Stored items from a collection:
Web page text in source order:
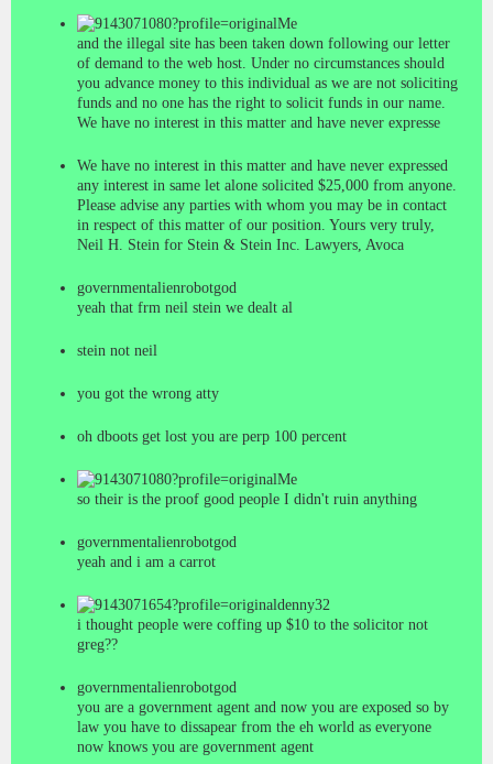
Me
and the illegal site has been taken down following our letter
of demand to the web host. Under no circumstances should
you advance money to this individual as we are not soliciting
funds and no one has the right to solicit funds in our name.
We have no interest in this matter and have never expresse
We have no interest in this matter and have never expressed
any interest in same let alone solicited $25,000 from anyone.
Please advise any parties with whom you may be in contact
in respect of this matter of our position. Yours very truly,
Neil H. Stein for Stein & Stein Inc. Lawyers, Avoca
governmentalienrobotgod
yeah that frm neil stein we dealt al
stein not neil
you got the wrong atty
oh dboots get lost you are perp 100 percent
Me
so their is the proof good people I didn't ruin anything
governmentalienrobotgod
yeah and i am a carrot
denny32
i thought people were coffing up $10 to the solicitor not
greg??
governmentalienrobotgod
you are a government agent and now you are exposed so by
law you have to dissapear from the eh world as everyone
now knows you are government agent
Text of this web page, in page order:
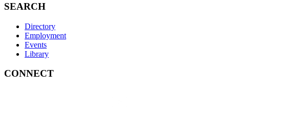
SEARCH
Directory
Employment
Events
Library
CONNECT
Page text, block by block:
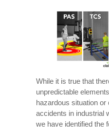
While it is true that
unpredictable
hazardous situation or
accidents in industrial
we have identified the
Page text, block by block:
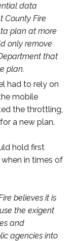
data
County Fire
plan at more
only remove
that
plan.
had to rely on
mobile
the throttling,
a new plan.
hold first
in times of
believes it is
the exigent
and
agencies into
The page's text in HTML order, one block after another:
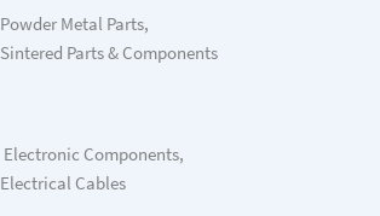
Powder Metal Parts,
Sintered Parts & Components
Electronic Components,
Electrical Cables
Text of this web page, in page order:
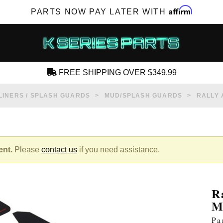
PARTS NOW PAY LATER WITH Affirm
FREE SHIPPING OVER $349.99
/ SPLASH GUARDS MUD/SPLASH GUARDS RALLY
Please contact us if you need assistance.
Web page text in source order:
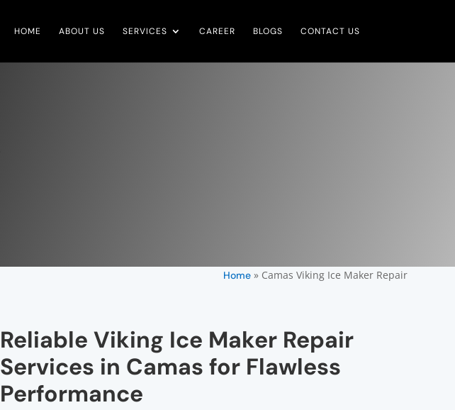
HOME ABOUT US SERVICES CAREER BLOGS CONTACT US
Home» Camas Viking Ice Maker Repair
Reliable Viking Ice Maker Repair
Services in Camas for Flawless
Performance
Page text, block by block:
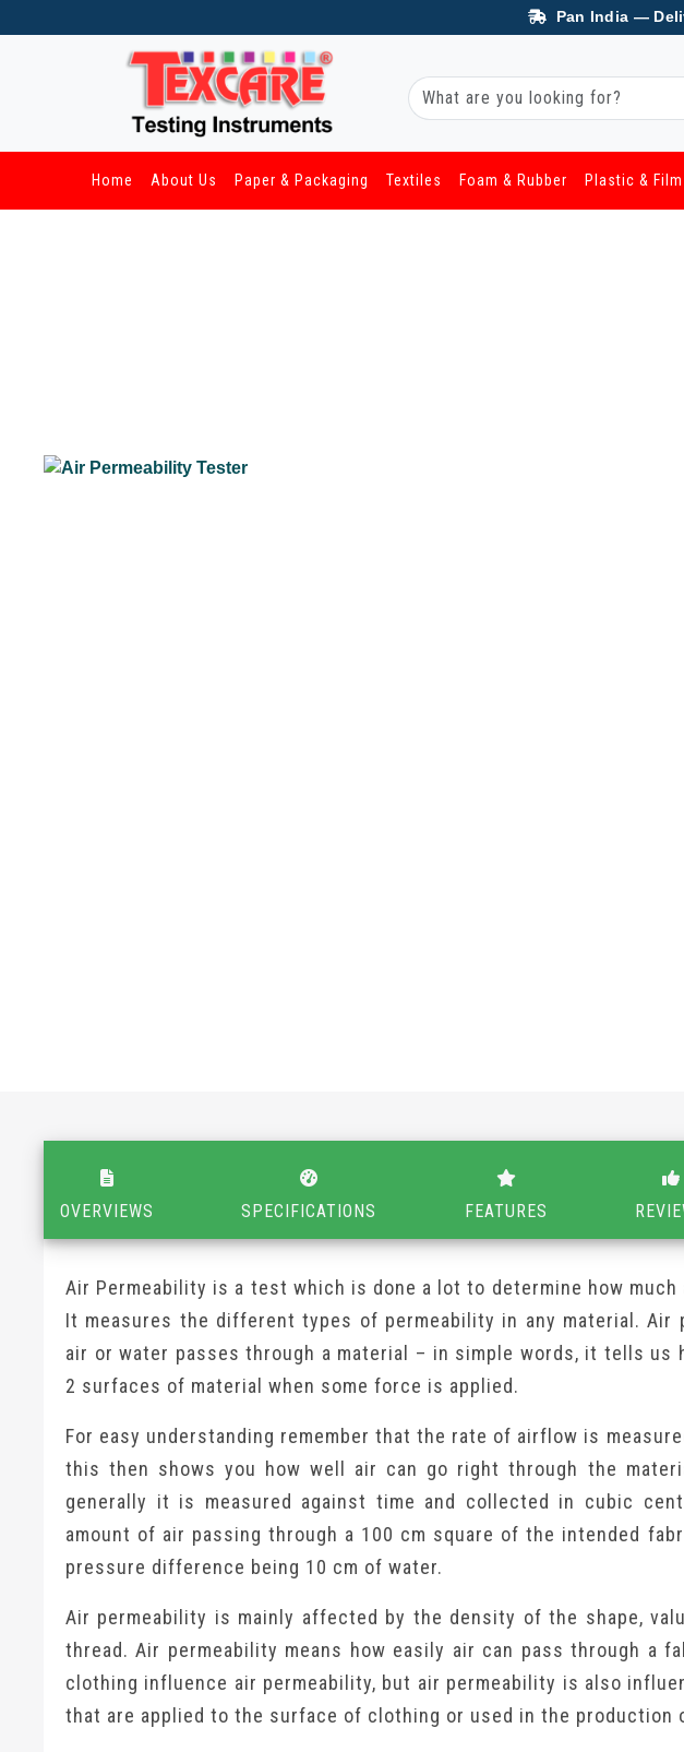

__TASK TO COMPLETE__
Only the text of the records belongs in the answer, printed exactly and without pictures.

__ANSWER TO THIS TASK__
Web page text in source order:
Me
and the illegal site has been taken down following our letter
of demand to the web host. Under no circumstances should
you advance money to this individual as we are not soliciting
funds and no one has the right to solicit funds in our name.
We have no interest in this matter and have never expresse
We have no interest in this matter and have never expressed
any interest in same let alone solicited $25,000 from anyone.
Please advise any parties with whom you may be in contact
in respect of this matter of our position. Yours very truly,
Neil H. Stein for Stein & Stein Inc. Lawyers, Avoca
governmentalienrobotgod
yeah that frm neil stein we dealt al
stein not neil
you got the wrong atty
oh dboots get lost you are perp 100 percent
Me
so their is the proof good people I didn't ruin anything
governmentalienrobotgod
yeah and i am a carrot
denny32
i thought people were coffing up $10 to the solicitor not
greg??
governmentalienrobotgod
you are a government agent and now you are exposed so by
law you have to dissapear from the eh world as everyone
now knows you are government agent
Text of this web page, in page order:
SEARCH
Directory
Employment
Events
Library
CONNECT
Page text, block by block:
While it is true that
unpredictable
hazardous situation or
accidents in industrial
we have identified the
Page text, block by block:
data
County Fire
plan at more
only remove
that
plan.
had to rely on
mobile
the throttling,
a new plan.
hold first
in times of
believes it is
the exigent
and
agencies into
The page's text in HTML order, one block after another:
Powder Metal Parts,
Sintered Parts & Components
Electronic Components,
Electrical Cables
Text of this web page, in page order:
PARTS NOW PAY LATER WITH Affirm
FREE SHIPPING OVER $349.99
/ SPLASH GUARDS MUD/SPLASH GUARDS RALLY
Please contact us if you need assistance.
Web page text in source order:
HOME ABOUT US SERVICES CAREER BLOGS CONTACT US
Home» Camas Viking Ice Maker Repair
Reliable Viking Ice Maker Repair
Services in Camas for Flawless
Performance
Page text, block by block:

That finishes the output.